Врач невольно улыбнулся. “Вы правы, – признал он, – я бы предпочел сформулировать это иначе, но так оно и есть”. Он собирается предложить ему сочетание легкой – пероральной – химиотерапии и иммунотерапии, основанной на совершенно другом принципе: тут дело уже не в прямой атаке на опухоль, важно научить иммунную систему распознавать и уничтожать раковые клетки. Если говорить конкретно, то от капельниц его это не избавит, но они будут короче, их можно ставить в домашних условиях и, главное, гораздо реже – одной инфузии раз в две недели будет достаточно.
– Сущий пустяк!.. – воскликнул Поль. – Это совсем другое дело!
– В каком-то смысле да, но вы должны понимать, что у нас нет ни достаточных наблюдений по иммунотерапии, ни клинических испытаний, то есть никаких гарантий дать нельзя, не исключены также и побочные эффекты, о которых мы ничего не знаем.
– И когда мы приступаем? – спросил Поль, вполуха выслушав его предостережения.
– В следующий понедельник.
Дюпон ушел только около семи, уже через несколько минут за ним заедет Прюданс, и тут он вдруг безумно обрадовался при мысли, что впервые ему не придется ей врать.
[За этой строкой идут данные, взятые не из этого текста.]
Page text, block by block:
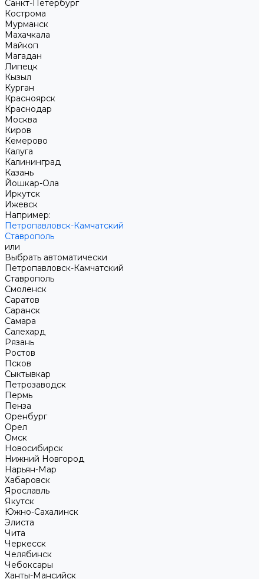
Санкт-Петербург
Кострома
Мурманск
Махачкала
Майкоп
Магадан
Липецк
Кызыл
Курган
Красноярск
Краснодар
Москва
Киров
Кемерово
Калуга
Калининград
Казань
Йошкар-Ола
Иркутск
Ижевск
Например:
Петропавловск-Камчатский
Ставрополь
или
Выбрать автоматически
Петропавловск-Камчатский
Ставрополь
Смоленск
Саратов
Саранск
Самара
Салехард
Рязань
Ростов
Псков
Сыктывкар
Петрозаводск
Пермь
Пенза
Оренбург
Орел
Омск
Новосибирск
Нижний Новгород
Нарьян-Мар
Хабаровск
Ярославль
Якутск
Южно-Сахалинск
Элиста
Чита
Черкесск
Челябинск
Чебоксары
Ханты-Мансийск
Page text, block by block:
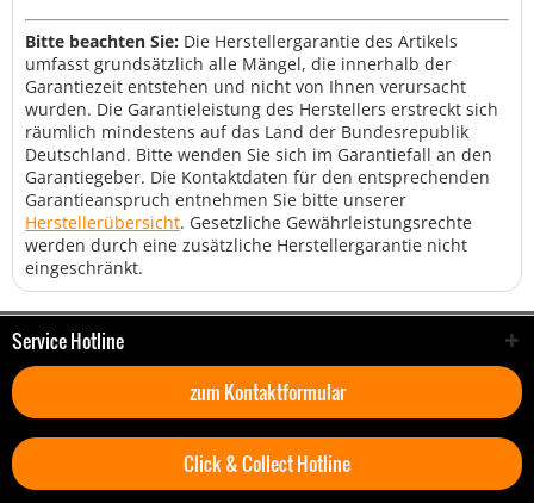
Bitte beachten Sie: Die Herstellergarantie des Artikels
umfasst grundsätzlich alle Mängel, die innerhalb der
Garantiezeit entstehen und nicht von Ihnen verursacht
wurden. Die Garantieleistung des Herstellers erstreckt sich
räumlich mindestens auf das Land der Bundesrepublik
Deutschland. Bitte wenden Sie sich im Garantiefall an den
Garantiegeber. Die Kontaktdaten für den entsprechenden
Garantieanspruch entnehmen Sie bitte unserer
Herstellerübersicht. Gesetzliche Gewährleistungsrechte
werden durch eine zusätzliche Herstellergarantie nicht
eingeschränkt.
Service Hotline
zum Kontaktformular
Click & Collect Hotline
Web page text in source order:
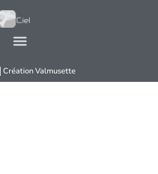
CréationValmusette
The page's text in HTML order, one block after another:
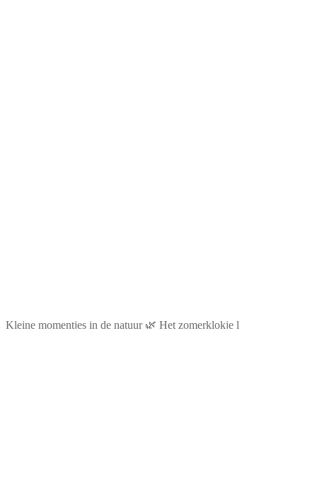
Kleine momentjes in de natuur 🌿 Het zomerklokje l
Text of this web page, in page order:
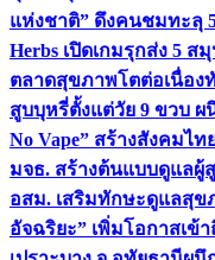
แห่งชาติ” ดึงคนชมทะลุ
Herbs เปิดเกมรุกส่ง 5
ตลาดสุขภาพโตต่อเนื่อง
สูบบุหรี่ตั้งแต่วัย 9 ขวบ ผ
No Vape” สร้างสังคมไ
มจธ. สร้างต้นแบบดูแลผู้
อสม. เสริมทักษะดูแลสุข
อัจฉริยะ” เพิ่มโอกาสเข้
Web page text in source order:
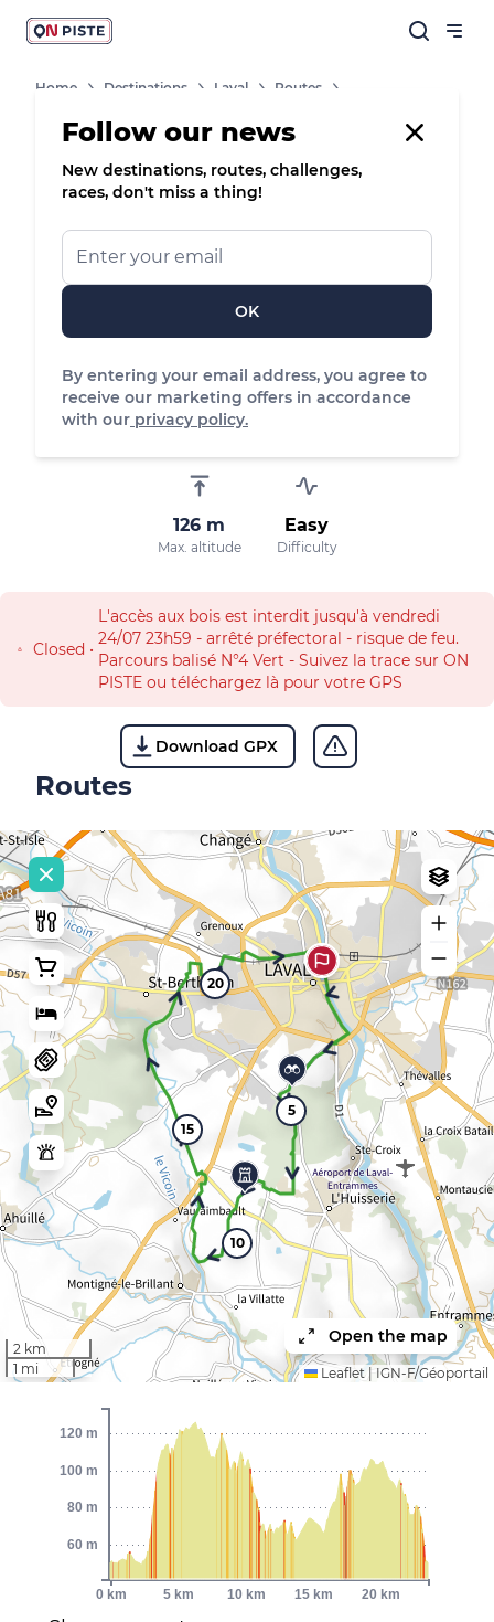
Follow our news
New destinations, routes, challenges,
races, don't miss a thing!
OK
By entering your email address, you agree to
receive our marketing offers in accordance
with our privacy policy.
Home Destinations Laval
Routes
4 Gravel bike
Le train des
Mines
La Halte Fluviale, Laval
23.49 km 178 m
126 m
Max. altitude
Easy
Difficulty
Closed •
L'accès aux bois est interdit jusqu'à vendredi
24/07 23h59 - arrêté préfectoral - risque de feu.
Parcours balisé N°4 Vert - Suivez la trace sur ON
PISTE ou téléchargez là pour votre GPS
Download GPX
Routes
5
10
15
20
2 km
1 mi
Open the map
Leaflet IGN-F/Géoportail
0 km 5 km 10 km 15 km 20 km
60 m
80 m
100 m
120 m
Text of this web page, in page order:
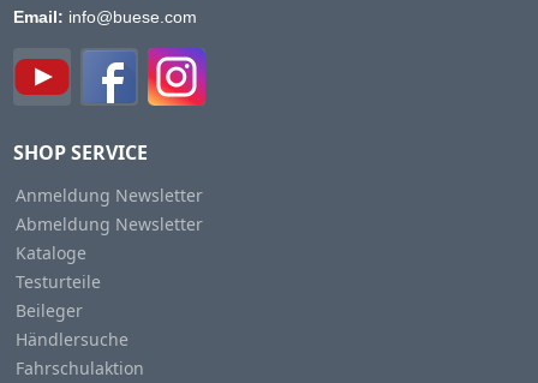
Email: info@buese.com
SHOP SERVICE
Anmeldung Newsletter
Abmeldung Newsletter
Kataloge
Testurteile
Beileger
Händlersuche
Fahrschulaktion
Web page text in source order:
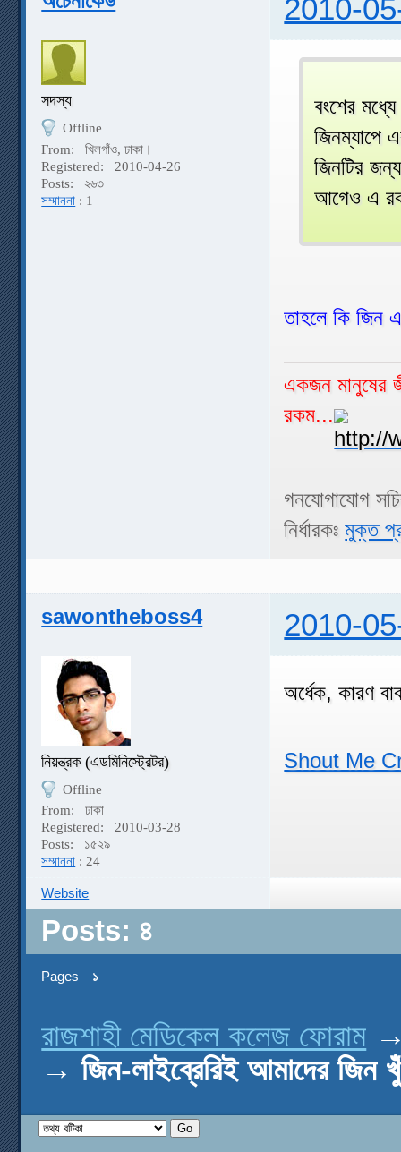
2010-
সদস্য
Offline
From:
খিলগাঁও, ঢাকা।
Registered:
2010-04-26
Posts:
২৬৩
সম্মাননা : 1
বংশের
জিনম্যাপে
জিনটির
আগেও এ
তাহলে কি জিন
একজন মানুষের
রকম...
গনযোগাযোগ
নির্ধারকঃমুক্ত
sawontheboss4 2010-
নিয়ন্ত্রক (এডমিনিস্ট্রেটর)
Offline
From:
ঢাকা
Registered:
2010-03-28
Posts:
১৫২৯
সম্মাননা : 24
অর্ধেক, কারণ
Shout Me
Website
Posts: ৪
Pages ১
রাজশাহী মেডিকেল কলেজ ফোরাম
→জিন-লাইব্রেরিই আমাদের জিন
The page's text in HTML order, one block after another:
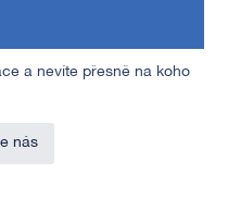
a nevíte přesně na koho
nás
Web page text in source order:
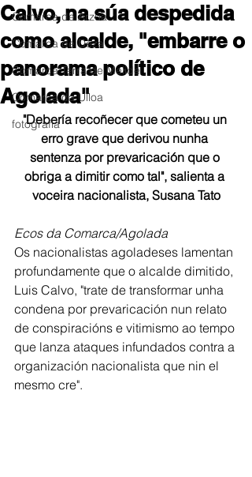
Comarca de Arzúa
Comarca de Deza
Comarca Terra de Melide
Comarca da Ulloa
fotografía
Calvo, na súa despedida
como alcalde, "embarre o
panorama político de
Agolada"
"Debería recoñecer que cometeu un
erro grave que derivou nunha
sentenza por prevaricación que o
obriga a dimitir como tal", salienta a
voceira nacionalista, Susana Tato
Ecos da Comarca/Agolada
Os nacionalistas agoladeses lamentan
profundamente que o alcalde dimitido,
Luis Calvo, "trate de transformar unha
condena por prevaricación nun relato
de conspiracións e vitimismo ao tempo
que lanza ataques infundados contra a
organización nacionalista que nin el
mesmo cre".
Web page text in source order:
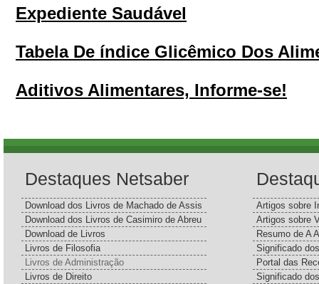
Expediente Saudável
Tabela De índice Glicêmico Dos
Aditivos Alimentares, Informe-se!
Destaques Netsaber
Download dos Livros de Machado de Assis
Download dos Livros de Casimiro de Abreu
Download de Livros
Livros de Filosofia
Livros de Administração
Livros de Direito
Artigos sobre
Artigos sobre
Resumo de A
Significado
Portal das
Significado
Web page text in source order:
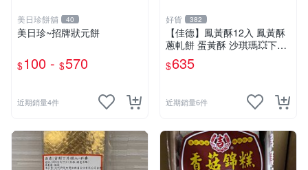
美日珍餅舖 40
美日珍~招牌狀元餅
$100 - $570
近期銷量4件
好貨 382
【佳德】鳳黃酥12入 鳳黃酥
蔥軋餅 蛋黃酥 沙琪瑪💥下單
後購最新鮮～
$635
近期銷量6件
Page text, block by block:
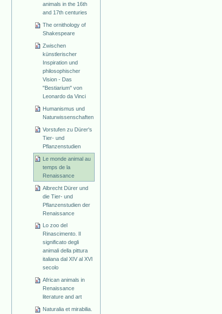
animals in the 16th
and 17th centuries
The ornithology of
Shakespeare
Zwischen
künstlerischer
Inspiration und
philosophischer
Vision - Das
"Bestiarium" von
Leonardo da Vinci
Humanismus und
Naturwissenschaften
Vorstufen zu Dürer's
Tier- und
Pflanzenstudien
Le monde animal au
temps de la
Renaissance
Albrecht Dürer und
die Tier- und
Pflanzenstudien der
Renaissance
Lo zoo del
Rinascimento. Il
significato degli
animali della pittura
italiana dal XIV al XVI
secolo
African animals in
Renaissance
literature and art
Naturalia et mirabilia.
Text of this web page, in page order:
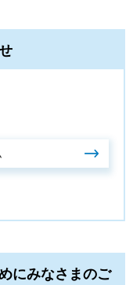
にみなさまのご
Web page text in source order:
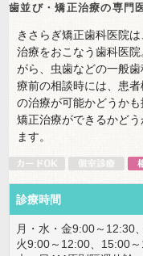
歯並び・矯正治療の専門
きさらぎ矯正歯科医院
治療をおこなう歯科医
がら、虫歯などの一般
療前の相談時には、患
の治療が可能かどうか
矯正治療ができるかど
ます。
診療時間
月・水・金9:00～12:30
火9:00～12:00、15:00
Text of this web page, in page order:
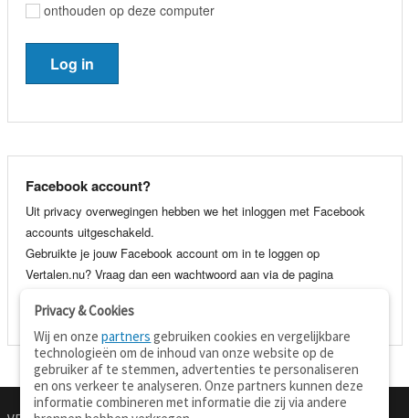
onthouden op deze computer
Facebook account?
Uit privacy overwegingen hebben we het inloggen met Facebook
accounts uitgeschakeld.
Gebruikte je jouw Facebook account om in te loggen op
Vertalen.nu? Vraag dan een wachtwoord aan via de pagina
je e-mail adres en wachtwoord.
Privacy & Cookies
Wij en onzepartners gebruiken cookies en vergelijkbare
technologieën om de inhoud van onze website op de
gebruiker af te stemmen, advertenties te personaliseren
en ons verkeer te analyseren. Onze partners kunnen deze
informatie combineren met informatie die zij via andere
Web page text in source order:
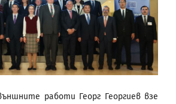
работи Георг Георгиев взе
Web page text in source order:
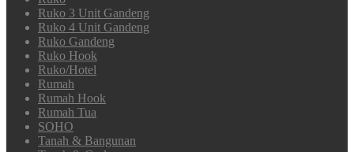
Ruko 3 Unit Gandeng
Ruko 4 Unit Gandeng
Ruko Gandeng
Ruko Hook
Ruko/Hotel
Rumah
Rumah Hook
Rumah Tua
SOHO
Tanah & Bangunan
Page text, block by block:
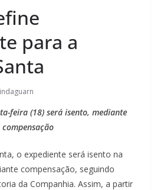
para a
feira (18) será isento, mediante
compensação
o expediente será isento na
compensação, seguindo
da Companhia. Assim, a partir
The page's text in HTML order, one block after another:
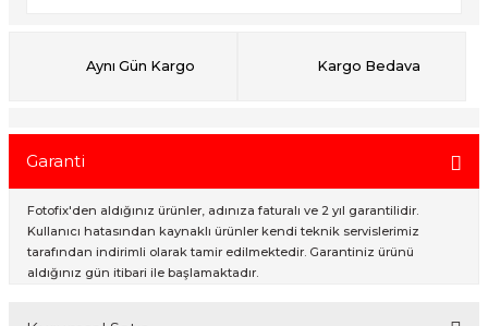
Aynı Gün Kargo Kargo Bedava
Garanti
Fotofix'den aldığınız ürünler, adınıza faturalı ve 2 yıl garantilidir.
Kullanıcı hatasından kaynaklı ürünler kendi teknik servislerimiz
tarafından indirimli olarak tamir edilmektedir. Garantiniz ürünü
aldığınız gün itibari ile başlamaktadır.

Он может даже подчеркнуть, что это передовая терапия, а о связанных с ней рисках упоминать необязательно. Главное, начиная с понедельника он будет возвращаться домой уже к часу дня, к тому же радиотерапия завершится через три недели, в начале сентября, ему вообще не нужно будет ездить в больницу, и они наконец смогут подумать о том, чтобы уехать из Парижа.
Он заговорил с ней об этом, только когда они пришли домой. Ну как еще она могла отнестись к таким новостям, ее захлестнули волны восторга и надежды, она преисполнилась уверенности, что на этот раз все будет в лучшем виде, что процесс исцеления пойдет полным ходом, Поль не помнил, чтобы когда-нибудь видел ее такой счастливой, и ему недостало мужества умерить ее оптимизм; он-то понимал, что все еще может пойти по совсем другому сценарию. В отличие от Наккаша, Дюпон-Дюпонн вовсе не старались представить ситуацию в розовом цвете, они, напротив, старались предостеречь его от несбыточных надежд и вообще были до ужаса правдивы, большинство врачей такого бы себе не позволили. Они, например, не стали скрывать от него, что иногда, глядя на МРТ или КТ, кажется, что опухоль полностью рассосалась, а на самом деле она просто стала такой микроскопической, что ее нельзя обнаружить, а потом, немного позже она снова начинает расти; а иногда химия, которая поначалу вроде подействовала, становится вдруг неэффективной, поскольку опухоль успевает к ней адаптироваться. Поль отмечал про себя все эти сведения, он в основном мыслил рационально и говорил себе, что ему, скорее всего, пришел конец, но ему все же не удавалось в общем и целом осмыслить этот факт, он по-прежнему не в состоянии был представить себе собственную смерть.
Однако иногда у него это получалось, в мучительном проблеске сознания, причем непременно когда он находился среди людей, ни разу в одиночестве. Из-за этого он постепенно стал побаиваться толпы и даже незначительного скопления народа, потому что первым и самым ужасным чувством, накатывавшим на него, была зависть при виде этой публики: все они завтра, послезавтра и, может быть, еще в течение нескольких десятилетий будут жить в гуще вещей и людей, ощущать их физическое присутствие, в то время как у него больше ничего не будет, он воображал себя погребенным в ледяной грязи посреди бесконечной ночи, холод пронизывал его с ног до головы, и его трясло в течение часа или двух, а иногда он потом целый день не мог прийти в себя. Бывало и наоборот, его вдруг охватывал какой-то бредовый оптимизм: он вылечится, иммунотерапия – это волшебное открытие, а доктор Дюпон – гений; но это продолжалось совсем недолго, несколько минут, не более того.